The output shape of pool will be [1, 2, 2, 5], even if padding is changed to 'SAME'.

# Convolutional Network in TensorFlow

- One structure of Convolutional network: A mix of convolutional layers and **max pooling**, followed by fully-connected layers.

### Dataset
- Import MNIST dataset and using a convenient TensorFlow function to batch, scale, and One-Hot encode the data.

In [25]:
import tensorflow as tf

from tensorflow.examples.tutorials.mnist import input_data
mnist = input_data.read_data_sets('.', one_hot=True, reshape=False)
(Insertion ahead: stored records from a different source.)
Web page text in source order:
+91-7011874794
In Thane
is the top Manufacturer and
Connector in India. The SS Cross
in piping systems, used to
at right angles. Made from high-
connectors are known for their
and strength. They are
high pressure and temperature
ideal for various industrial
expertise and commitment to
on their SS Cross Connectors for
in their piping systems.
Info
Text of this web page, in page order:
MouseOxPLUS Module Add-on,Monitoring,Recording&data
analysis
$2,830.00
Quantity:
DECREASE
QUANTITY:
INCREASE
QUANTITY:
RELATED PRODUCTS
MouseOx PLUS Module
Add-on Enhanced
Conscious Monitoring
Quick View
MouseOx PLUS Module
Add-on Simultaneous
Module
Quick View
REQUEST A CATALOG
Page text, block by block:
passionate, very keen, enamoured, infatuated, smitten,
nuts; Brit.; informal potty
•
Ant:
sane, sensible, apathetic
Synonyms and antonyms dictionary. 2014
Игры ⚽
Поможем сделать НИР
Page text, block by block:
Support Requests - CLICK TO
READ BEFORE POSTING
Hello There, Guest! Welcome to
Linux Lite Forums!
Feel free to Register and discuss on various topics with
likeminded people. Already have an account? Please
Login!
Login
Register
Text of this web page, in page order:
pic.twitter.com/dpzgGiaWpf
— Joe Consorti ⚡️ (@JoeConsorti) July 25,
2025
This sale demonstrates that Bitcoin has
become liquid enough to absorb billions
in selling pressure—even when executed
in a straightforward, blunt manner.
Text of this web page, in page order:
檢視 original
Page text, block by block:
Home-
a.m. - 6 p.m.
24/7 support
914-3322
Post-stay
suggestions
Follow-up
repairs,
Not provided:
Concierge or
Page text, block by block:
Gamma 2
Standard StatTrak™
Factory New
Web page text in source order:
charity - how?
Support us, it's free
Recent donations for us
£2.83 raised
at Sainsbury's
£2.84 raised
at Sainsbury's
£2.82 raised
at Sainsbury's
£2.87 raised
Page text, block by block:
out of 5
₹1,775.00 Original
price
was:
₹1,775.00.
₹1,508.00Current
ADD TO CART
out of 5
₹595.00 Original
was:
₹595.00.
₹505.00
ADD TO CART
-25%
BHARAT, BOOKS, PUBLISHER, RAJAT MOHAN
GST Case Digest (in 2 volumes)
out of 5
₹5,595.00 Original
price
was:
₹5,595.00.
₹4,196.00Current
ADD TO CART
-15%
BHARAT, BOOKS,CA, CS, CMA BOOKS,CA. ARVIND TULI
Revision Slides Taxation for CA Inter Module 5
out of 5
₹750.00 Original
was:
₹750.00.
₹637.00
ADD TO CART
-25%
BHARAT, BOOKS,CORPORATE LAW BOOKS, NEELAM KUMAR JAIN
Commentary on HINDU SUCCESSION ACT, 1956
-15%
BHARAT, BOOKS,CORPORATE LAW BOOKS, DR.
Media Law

Extracting ./train-images-idx3-ubyte.gz
Extracting ./train-labels-idx1-ubyte.gz
Extracting ./t10k-images-idx3-ubyte.gz
Extracting ./t10k-labels-idx1-ubyte.gz


### Weights and biases 

In [None]:
learning_rate = 0.00001
epochs = 10
batch_size = 128

# Number of samples to calculate validation and accuracy
test_valid_size = 256

# Network Parameters
n_classes = 10  # MNIST total classes (0-9 digits)
dropout = 0.75  # Dropout, probability to keep units

weights = {
    'wc1': tf.Variable(tf.random_normal([5, 5, 1, 32])),
    'wc2': tf.Variable(tf.random_normal([5, 5, 32, 64])),
    'wd1': tf.Variable(tf.random_normal([7*7*64, 1024])),
    'out': tf.Variable(tf.random_normal([1024, n_classes]))}

biases = {
    'bc1': tf.Variable(tf.random_normal([32])),
    'bc2': tf.Variable(tf.random_normal([64])),
    'bd1': tf.Variable(tf.random_normal([1024])),
    'out': tf.Variable(tf.random_normal([n_classes]))}

### Convolutions

- In TensorFlow, this is all done using **tf.nn.conv2d()** and **tf.nn.bias_add()**.

In [26]:
def conv2d(x, W, b, strides=1, padding='SAME'):
    y = tf.nn.conv2d(x, W, strides=[1, strides, strides, 1], padding=padding)
    y = tf.nn.bias_add(x, b)
    return tf.nn.relu(x)

In TensorFlow, strides is an array of 4 elements: 
- First element in this array indicates the stride for batch and last element indicates stride for features. 
- It's good practice to remove the batches or features you want to skip from the data set rather than use a stride to skip them. 
    - Hence set the first and last element to 1 in strides in order to use all batches and features.

- The middle two elements are the strides for height and width respectively. When someone says they are using a stride of 3, they usually mean `tf.nn.conv2d(x, W, strides=[1, 3, 3, 1])`

- To make life easier, the code is using `tf.nn.bias_add()` to add the bias.